## WHAT NEEDS TO BE DONE
Only the lines from the start of the data to the line containing "reporting a concern", both included, should be output, exactly and without pictures.

## RECORDS FOR THE TASK
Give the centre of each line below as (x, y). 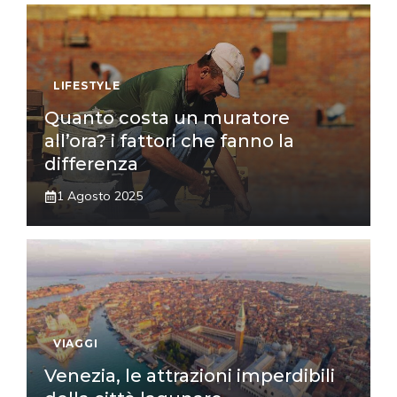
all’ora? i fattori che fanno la (169, 141)
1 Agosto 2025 (100, 196)
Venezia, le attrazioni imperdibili (190, 376)
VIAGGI (76, 344)
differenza (91, 164)
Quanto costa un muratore (167, 118)
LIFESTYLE (87, 86)
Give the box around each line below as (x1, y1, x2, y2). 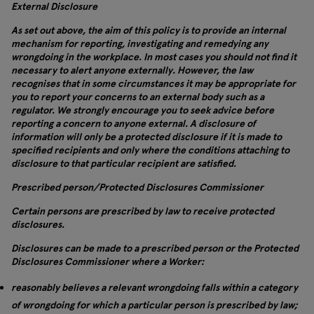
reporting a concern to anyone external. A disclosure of (11, 117, 256, 130)
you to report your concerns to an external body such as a (11, 90, 264, 103)
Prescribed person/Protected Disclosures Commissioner (11, 181, 264, 193)
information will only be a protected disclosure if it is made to (11, 130, 282, 143)
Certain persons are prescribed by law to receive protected (11, 205, 274, 217)
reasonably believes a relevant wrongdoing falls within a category (11, 281, 298, 294)
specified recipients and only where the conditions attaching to (11, 144, 289, 156)
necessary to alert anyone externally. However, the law (11, 64, 253, 76)
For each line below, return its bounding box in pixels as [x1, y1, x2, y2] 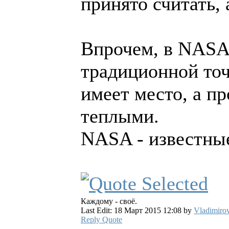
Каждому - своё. [81, 197, 137, 206]
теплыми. [81, 105, 159, 127]
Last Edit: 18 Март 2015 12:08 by [81, 206, 194, 215]
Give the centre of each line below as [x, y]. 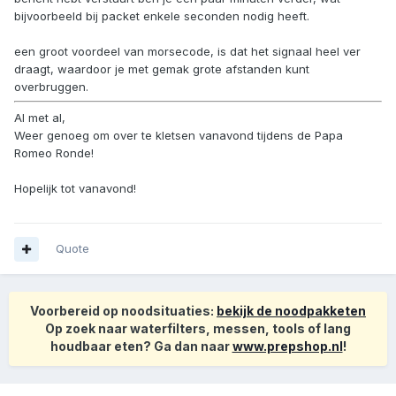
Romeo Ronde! [54, 152]
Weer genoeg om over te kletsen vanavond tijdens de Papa [179, 135]
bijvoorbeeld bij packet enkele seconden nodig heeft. [162, 15]
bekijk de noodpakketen [291, 311]
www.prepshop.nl [287, 346]
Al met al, [40, 117]
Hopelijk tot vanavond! [75, 188]
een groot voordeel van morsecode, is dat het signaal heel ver [187, 51]
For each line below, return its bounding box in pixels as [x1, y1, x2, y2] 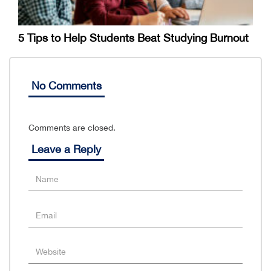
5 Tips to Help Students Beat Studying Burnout [18, 31, 249, 45]
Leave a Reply [31, 143, 101, 156]
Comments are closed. [28, 123, 116, 133]
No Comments [31, 79, 102, 93]
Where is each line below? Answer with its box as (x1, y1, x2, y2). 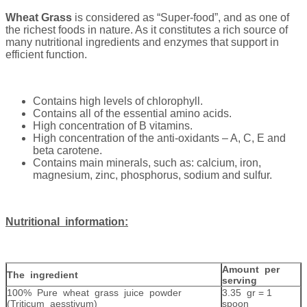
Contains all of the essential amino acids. (33, 107, 232, 119)
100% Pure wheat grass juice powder (7, 286, 182, 298)
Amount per (222, 263, 282, 275)
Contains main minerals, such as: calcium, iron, (33, 156, 261, 169)
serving (222, 274, 257, 286)
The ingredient (7, 269, 78, 280)
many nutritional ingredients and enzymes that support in (5, 36, 279, 48)
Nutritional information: (5, 215, 128, 228)
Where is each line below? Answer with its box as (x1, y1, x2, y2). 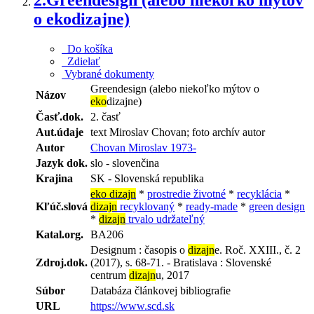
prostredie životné (147, 187, 226, 200)
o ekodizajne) (34, 9, 130, 28)
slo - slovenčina (90, 156, 159, 169)
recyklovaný (117, 200, 175, 212)
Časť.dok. (36, 110, 83, 123)
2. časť (90, 110, 121, 123)
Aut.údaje (36, 125, 83, 138)
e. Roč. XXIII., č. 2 (214, 243, 301, 256)
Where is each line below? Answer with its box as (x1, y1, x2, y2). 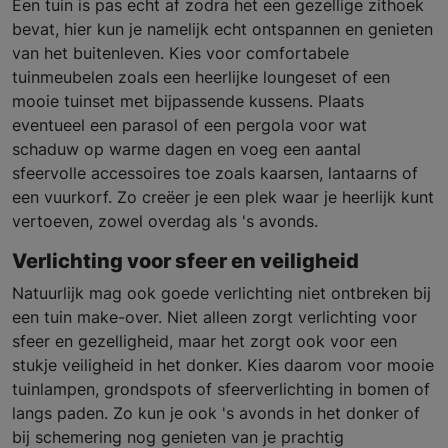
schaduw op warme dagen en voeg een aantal (12, 139, 361, 160)
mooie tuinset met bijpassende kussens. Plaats (12, 91, 364, 112)
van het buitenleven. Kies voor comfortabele (12, 43, 349, 64)
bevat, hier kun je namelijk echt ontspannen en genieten (12, 19, 433, 40)
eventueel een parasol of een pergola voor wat (12, 115, 367, 136)
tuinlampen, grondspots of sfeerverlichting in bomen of (12, 379, 430, 400)
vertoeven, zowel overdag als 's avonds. (12, 211, 318, 232)
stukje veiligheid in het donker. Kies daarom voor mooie (12, 355, 434, 376)
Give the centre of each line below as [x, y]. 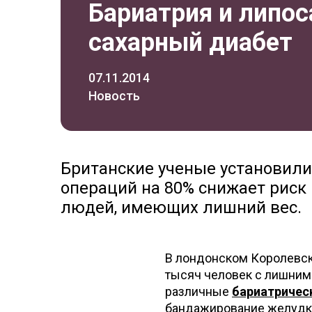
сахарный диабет [190, 42]
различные [198, 291]
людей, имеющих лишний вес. [181, 208]
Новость [114, 96]
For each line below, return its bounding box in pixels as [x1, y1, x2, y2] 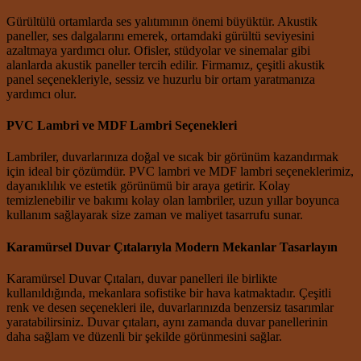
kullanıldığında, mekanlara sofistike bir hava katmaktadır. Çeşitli [6, 285, 331, 300]
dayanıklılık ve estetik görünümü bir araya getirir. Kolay [6, 179, 290, 193]
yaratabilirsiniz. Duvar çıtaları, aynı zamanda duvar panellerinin [6, 314, 328, 329]
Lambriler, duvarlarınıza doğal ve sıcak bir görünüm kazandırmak [6, 150, 338, 164]
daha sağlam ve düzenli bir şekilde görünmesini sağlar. [6, 329, 282, 343]
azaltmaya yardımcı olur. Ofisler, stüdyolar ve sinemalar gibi [6, 43, 310, 57]
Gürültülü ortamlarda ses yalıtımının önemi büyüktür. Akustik [6, 14, 317, 28]
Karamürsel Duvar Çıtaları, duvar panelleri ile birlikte [6, 271, 277, 285]
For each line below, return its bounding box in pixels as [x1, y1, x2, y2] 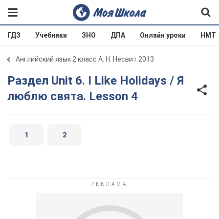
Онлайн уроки [140, 31, 186, 39]
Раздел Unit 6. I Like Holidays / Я [7, 74, 15, 88]
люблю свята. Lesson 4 [7, 89, 138, 103]
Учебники [35, 31, 67, 39]
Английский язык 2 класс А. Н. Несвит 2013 [16, 55, 154, 63]
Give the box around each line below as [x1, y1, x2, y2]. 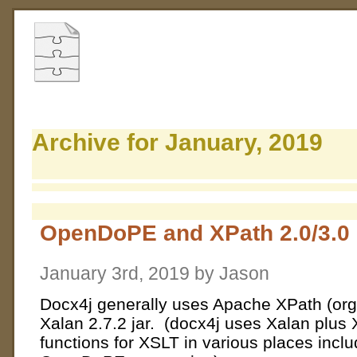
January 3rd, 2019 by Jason [40, 263, 269, 284]
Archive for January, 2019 [32, 129, 323, 156]
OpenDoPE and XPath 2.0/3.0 [40, 219, 350, 245]
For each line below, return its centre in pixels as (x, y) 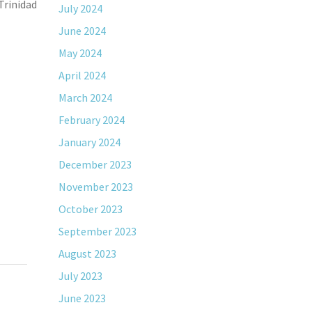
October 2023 (90, 209)
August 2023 (87, 253)
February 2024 (91, 120)
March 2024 (85, 97)
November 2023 (95, 187)
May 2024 (80, 53)
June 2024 (82, 31)
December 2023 (95, 164)
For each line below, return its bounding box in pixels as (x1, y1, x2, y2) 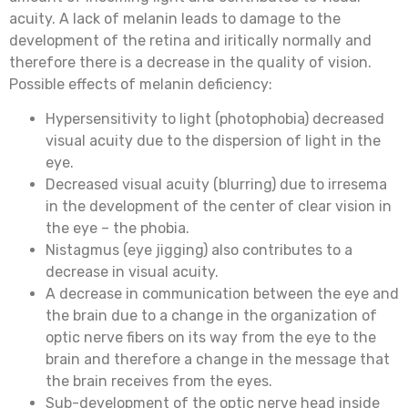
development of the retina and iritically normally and (9, 32, 372, 49)
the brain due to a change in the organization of (46, 307, 377, 325)
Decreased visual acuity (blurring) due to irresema (46, 176, 387, 194)
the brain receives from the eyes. (46, 372, 272, 391)
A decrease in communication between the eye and (46, 285, 399, 303)
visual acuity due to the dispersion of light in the (46, 132, 381, 150)
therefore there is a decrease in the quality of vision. (9, 54, 372, 71)
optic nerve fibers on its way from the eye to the (46, 329, 376, 347)
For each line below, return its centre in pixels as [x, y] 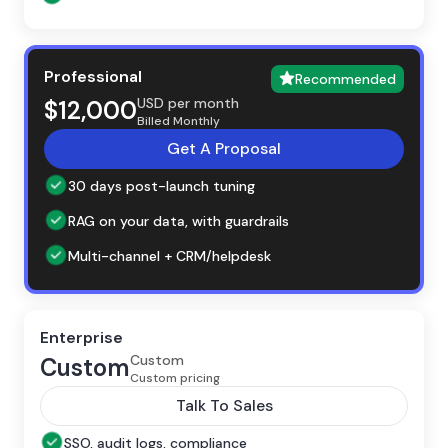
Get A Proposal [224, 148]
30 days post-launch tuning [161, 186]
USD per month [188, 102]
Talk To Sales [224, 405]
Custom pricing [175, 377]
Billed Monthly [178, 120]
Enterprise [81, 337]
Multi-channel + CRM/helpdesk [169, 256]
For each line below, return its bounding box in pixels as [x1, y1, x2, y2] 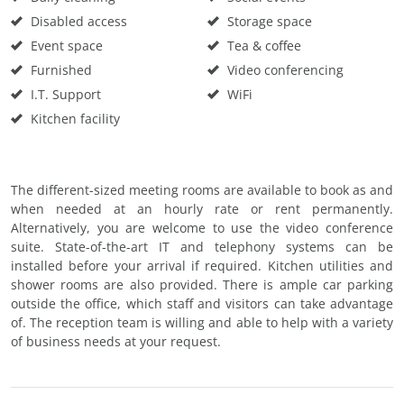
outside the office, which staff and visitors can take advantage [11, 295, 393, 312]
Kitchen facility [27, 110, 120, 127]
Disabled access [27, 13, 127, 30]
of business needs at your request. [11, 333, 221, 350]
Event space [27, 37, 103, 54]
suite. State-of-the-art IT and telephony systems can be [11, 238, 393, 255]
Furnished [27, 61, 92, 78]
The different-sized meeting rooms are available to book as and [11, 181, 393, 198]
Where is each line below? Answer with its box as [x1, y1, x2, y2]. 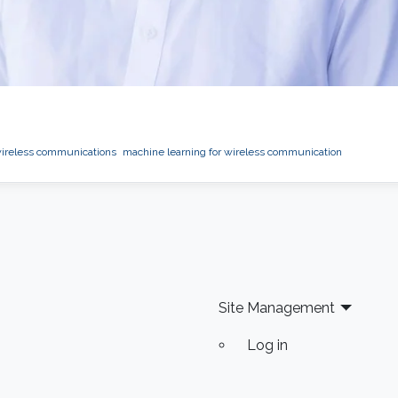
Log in [246, 337, 288, 354]
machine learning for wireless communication [122, 146, 342, 159]
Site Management [218, 299, 335, 317]

## RESPONSE BOX
Give the centre of each line below as (x, y). 
all’ora? i fattori che fanno la (169, 141)
1 Agosto 2025 (100, 196)
Venezia, le attrazioni imperdibili (190, 376)
VIAGGI (76, 344)
differenza (91, 164)
Quanto costa un muratore (167, 118)
LIFESTYLE (87, 86)
Give the box around each line below as (x1, y1, x2, y2). 
reporting a concern to anyone external. A disclosure of (11, 117, 256, 130)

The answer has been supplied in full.